À vous de voir !
Nombreux sont les gens de lettres – j’aime beaucoup ce terme inventé pour désigner avec élégance les plumitifs de tout poil [dont je fais un peu partie] – qui semblent regretter de n’avoir pas plutôt choisi de se spécialiser dans les beaux-arts. Ils découvrent chez les artistes, ou se prétendant tels, des avantages dont ils seraient eux-mêmes privés. J’ai pour précieux ami un de ces graphomanes impénitents qui affirmait il n’y a pas si longtemps dans un recueil de ses écrits que le tableau peut être vu en quelques secondes – la chose est authentique, je l’ai vérifiée – et poursuivre néanmoins son existence plus ou moins inutile en demeurant accroché quelque part, où nul jamais ne le regarde, tandis que le manuscrit de l’écrivain, aussi remarquable fût-il, dort à l’abri des profondeurs obscures d’un tiroir. Ce qui vaut d’ailleurs pour le texte transformé en livre et qui survit dans un oubli relatif sur le rayonnage d’une bibliothèque, quand il ne finit pas au fond d’un carton, voire d’un sac poubelle en plastique gris. Ou encore abandonné sur quelque trottoir crasseux d’un vide-grenier, cette invention destinée à divertir les oisifs endimanchés.

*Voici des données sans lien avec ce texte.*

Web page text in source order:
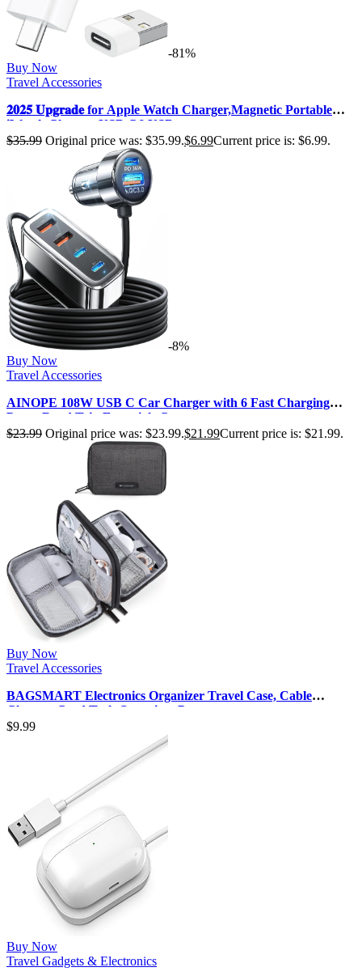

C’est vrai que ledit tableau, dès lors que son géniteur putatif l’autorise à s’en aller prendre l’air loin des vapeurs puantes de l’atelier, est alors un objet fini – peut-être le terme achevé serait-il à peine préférable – dont la vie à venir ne nécessite nullement l’intervention d’une tierce personne (imprimeur, façonnier, éditeur pour ce qui concerne l’œuvre littéraire, pianiste, violoniste ou orchestre de mille musicien lorsque le compositeur se nomme Gustav Mahler).
J’ai pour ma part goûté aux joies ineffables de la peinture et de l’écriture. C’est dire combien je peux me flatter d’avoir été barbouilleur et écrivassier, j’ai même poussé l’abnégation, ou le vice, jusqu’à conjuguer les deux tares sur un même support. Et il me semble juste d’affirmer que le sacerdoce du premier l’obligeant à trimballer ses croûtes d’une galerie l’autre pour se voir le plus souvent encouragé à aller voir ailleurs vaut largement celui du second qui expédie ses tapuscrits à une quinzaine d’éditeurs qui, dans la plupart des cas, se satisfont de les lui retourner (moyennant un chèque préalable) accompagnés de la circulaire type l’invitant à aller, là aussi, se faire voir ailleurs. Je ne doute pas qu’il en aille de même pour les fabricants de musique, sauf peut-être pour les adeptes du remixing naturellement dispensés de l’effroyable et fastidieuse besogne des partitions. Toutefois, réjouissons-nous car le peintre devenu plasticien peut désormais concevoir ses œuvres sans devoir disposer d’un atelier orienté au nord, ayant exposé le concept en deux ou trois feuillets, il passe commande à ses fournisseurs qui livrent la marchandise sur le lieu même de l’exhibition où l’équipe d’ouvriers manuels, variable selon l’importance du projet, procédera à l’installation sous l’inflexible direction de l’artiste déguisé en metteur en scène.
Le peintre – il existe encore aujourd’hui quelques spécimens de ces individus ridiculement attachés à des pratiques totalement démodées – peut pousser la complaisance jusqu’à faire encadrer ses œuvres picturales afin d’aguicher l’acheteur potentiel, tout comme l’écrivain usurpe les us et coutumes propres aux péripatéticiennes afin d’obtenir le bandeau de couleur indiquant au flâneur distrait que le bouquin vient d’être honoré d’un plus ou moins quelconque prix littéraire. Les musiciens – que je fréquente peu, me contentant d’écouter la musique des morts – ont probablement, eux aussi, recours à diverses combines pour placer leur camelote. Qui peut se targuer d’avoir su faire le meilleur choix en optant pour l’inutile alors qu’il existe tant de beaux métiers où l’on peut peut se montrer irresponsable, incompétent tout en n’ayant l’air de rien. Ou de presque rien, car il faut quand même avoir la gueule de l’emploi. Je ne cite pas d’exemple, chacun choisira selon ses préférences.